• **Task requirements**
When a line in the entries below contains the word "dataset", copy that line.

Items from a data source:
========================================================================

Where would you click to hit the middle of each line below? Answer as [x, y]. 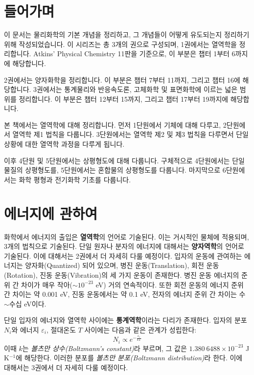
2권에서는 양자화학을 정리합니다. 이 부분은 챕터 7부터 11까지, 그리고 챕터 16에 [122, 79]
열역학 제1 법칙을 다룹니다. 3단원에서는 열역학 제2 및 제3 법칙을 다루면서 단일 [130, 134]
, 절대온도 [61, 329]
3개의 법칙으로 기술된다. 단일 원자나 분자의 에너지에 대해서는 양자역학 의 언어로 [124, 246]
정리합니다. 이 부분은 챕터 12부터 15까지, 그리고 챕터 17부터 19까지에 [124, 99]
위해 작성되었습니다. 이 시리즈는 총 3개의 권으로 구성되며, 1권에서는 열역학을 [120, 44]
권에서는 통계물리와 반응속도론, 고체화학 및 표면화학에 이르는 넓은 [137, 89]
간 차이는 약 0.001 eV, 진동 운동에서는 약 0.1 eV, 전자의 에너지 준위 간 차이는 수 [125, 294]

========================================================================

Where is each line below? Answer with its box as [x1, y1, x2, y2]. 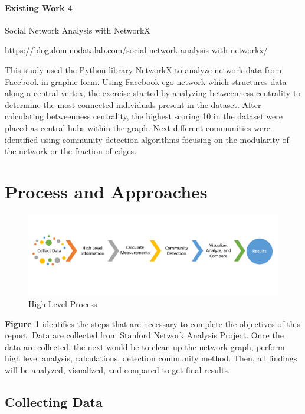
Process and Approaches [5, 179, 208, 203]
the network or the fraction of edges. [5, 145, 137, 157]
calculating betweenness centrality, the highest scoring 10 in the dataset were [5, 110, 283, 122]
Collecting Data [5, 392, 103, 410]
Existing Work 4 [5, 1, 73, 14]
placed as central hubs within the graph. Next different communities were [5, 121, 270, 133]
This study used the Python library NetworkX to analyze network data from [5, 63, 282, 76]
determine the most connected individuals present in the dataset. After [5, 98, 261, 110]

========================================================================

• **Written answer**
calculating betweenness centrality, the highest scoring 10 in the dataset were [5, 110, 283, 122]
determine the most connected individuals present in the dataset. After [5, 98, 261, 110]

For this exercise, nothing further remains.